Stored dataset items:

--*--

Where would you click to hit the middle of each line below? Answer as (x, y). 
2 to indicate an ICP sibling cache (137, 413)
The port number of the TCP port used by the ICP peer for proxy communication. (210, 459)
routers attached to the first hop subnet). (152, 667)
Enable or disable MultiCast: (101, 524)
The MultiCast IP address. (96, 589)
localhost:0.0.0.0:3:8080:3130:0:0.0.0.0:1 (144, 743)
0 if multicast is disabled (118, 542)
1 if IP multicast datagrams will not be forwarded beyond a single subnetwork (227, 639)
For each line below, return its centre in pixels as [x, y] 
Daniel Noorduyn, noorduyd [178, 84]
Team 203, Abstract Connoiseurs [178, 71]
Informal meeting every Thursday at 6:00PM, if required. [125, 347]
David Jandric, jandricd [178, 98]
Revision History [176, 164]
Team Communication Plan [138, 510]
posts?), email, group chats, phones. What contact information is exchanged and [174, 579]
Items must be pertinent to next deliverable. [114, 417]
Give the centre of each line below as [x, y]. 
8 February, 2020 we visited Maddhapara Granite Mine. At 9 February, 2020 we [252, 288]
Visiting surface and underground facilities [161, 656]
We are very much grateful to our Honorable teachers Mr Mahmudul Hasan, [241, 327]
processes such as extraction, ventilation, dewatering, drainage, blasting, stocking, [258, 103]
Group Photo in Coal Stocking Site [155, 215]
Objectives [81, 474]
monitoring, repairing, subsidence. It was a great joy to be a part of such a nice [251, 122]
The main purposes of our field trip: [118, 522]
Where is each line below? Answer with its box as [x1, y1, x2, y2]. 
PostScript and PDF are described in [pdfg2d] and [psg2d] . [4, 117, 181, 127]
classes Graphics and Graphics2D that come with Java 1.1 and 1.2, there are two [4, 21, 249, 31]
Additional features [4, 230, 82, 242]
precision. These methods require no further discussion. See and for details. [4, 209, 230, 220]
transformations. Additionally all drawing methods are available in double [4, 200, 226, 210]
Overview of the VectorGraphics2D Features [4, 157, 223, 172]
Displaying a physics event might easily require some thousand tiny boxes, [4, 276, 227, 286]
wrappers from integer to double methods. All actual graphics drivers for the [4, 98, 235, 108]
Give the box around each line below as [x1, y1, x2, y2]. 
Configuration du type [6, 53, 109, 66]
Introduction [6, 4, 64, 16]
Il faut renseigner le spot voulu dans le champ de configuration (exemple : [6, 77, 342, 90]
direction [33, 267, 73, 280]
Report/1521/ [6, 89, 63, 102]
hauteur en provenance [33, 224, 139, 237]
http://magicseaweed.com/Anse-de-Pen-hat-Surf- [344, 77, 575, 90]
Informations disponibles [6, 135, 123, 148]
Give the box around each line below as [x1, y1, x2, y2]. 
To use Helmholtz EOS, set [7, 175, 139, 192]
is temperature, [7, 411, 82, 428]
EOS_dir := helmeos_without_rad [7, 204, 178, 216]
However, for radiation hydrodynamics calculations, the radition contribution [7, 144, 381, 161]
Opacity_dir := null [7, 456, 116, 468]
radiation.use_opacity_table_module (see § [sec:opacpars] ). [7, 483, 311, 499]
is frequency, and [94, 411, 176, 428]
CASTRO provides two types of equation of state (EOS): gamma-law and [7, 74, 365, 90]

--*--

Exact copies of every record are required, so retype them in full.

Where would you click to hit the middle of each line below? Answer as (x, y). 
2 to indicate an ICP sibling cache (137, 413)
The port number of the TCP port used by the ICP peer for proxy communication. (210, 459)
routers attached to the first hop subnet). (152, 667)
Enable or disable MultiCast: (101, 524)
The MultiCast IP address. (96, 589)
localhost:0.0.0.0:3:8080:3130:0:0.0.0.0:1 (144, 743)
0 if multicast is disabled (118, 542)
1 if IP multicast datagrams will not be forwarded beyond a single subnetwork (227, 639)
For each line below, return its centre in pixels as [x, y] 
Daniel Noorduyn, noorduyd [178, 84]
Team 203, Abstract Connoiseurs [178, 71]
Informal meeting every Thursday at 6:00PM, if required. [125, 347]
David Jandric, jandricd [178, 98]
Revision History [176, 164]
Team Communication Plan [138, 510]
posts?), email, group chats, phones. What contact information is exchanged and [174, 579]
Items must be pertinent to next deliverable. [114, 417]
Give the centre of each line below as [x, y]. 
8 February, 2020 we visited Maddhapara Granite Mine. At 9 February, 2020 we [252, 288]
Visiting surface and underground facilities [161, 656]
We are very much grateful to our Honorable teachers Mr Mahmudul Hasan, [241, 327]
processes such as extraction, ventilation, dewatering, drainage, blasting, stocking, [258, 103]
Group Photo in Coal Stocking Site [155, 215]
Objectives [81, 474]
monitoring, repairing, subsidence. It was a great joy to be a part of such a nice [251, 122]
The main purposes of our field trip: [118, 522]
Where is each line below? Answer with its box as [x1, y1, x2, y2]. 
PostScript and PDF are described in [pdfg2d] and [psg2d] . [4, 117, 181, 127]
classes Graphics and Graphics2D that come with Java 1.1 and 1.2, there are two [4, 21, 249, 31]
Additional features [4, 230, 82, 242]
precision. These methods require no further discussion. See and for details. [4, 209, 230, 220]
transformations. Additionally all drawing methods are available in double [4, 200, 226, 210]
Overview of the VectorGraphics2D Features [4, 157, 223, 172]
Displaying a physics event might easily require some thousand tiny boxes, [4, 276, 227, 286]
wrappers from integer to double methods. All actual graphics drivers for the [4, 98, 235, 108]
Give the box around each line below as [x1, y1, x2, y2]. 
Configuration du type [6, 53, 109, 66]
Introduction [6, 4, 64, 16]
Il faut renseigner le spot voulu dans le champ de configuration (exemple : [6, 77, 342, 90]
direction [33, 267, 73, 280]
Report/1521/ [6, 89, 63, 102]
hauteur en provenance [33, 224, 139, 237]
http://magicseaweed.com/Anse-de-Pen-hat-Surf- [344, 77, 575, 90]
Informations disponibles [6, 135, 123, 148]
Give the box around each line below as [x1, y1, x2, y2]. 
To use Helmholtz EOS, set [7, 175, 139, 192]
is temperature, [7, 411, 82, 428]
EOS_dir := helmeos_without_rad [7, 204, 178, 216]
However, for radiation hydrodynamics calculations, the radition contribution [7, 144, 381, 161]
Opacity_dir := null [7, 456, 116, 468]
radiation.use_opacity_table_module (see § [sec:opacpars] ). [7, 483, 311, 499]
is frequency, and [94, 411, 176, 428]
CASTRO provides two types of equation of state (EOS): gamma-law and [7, 74, 365, 90]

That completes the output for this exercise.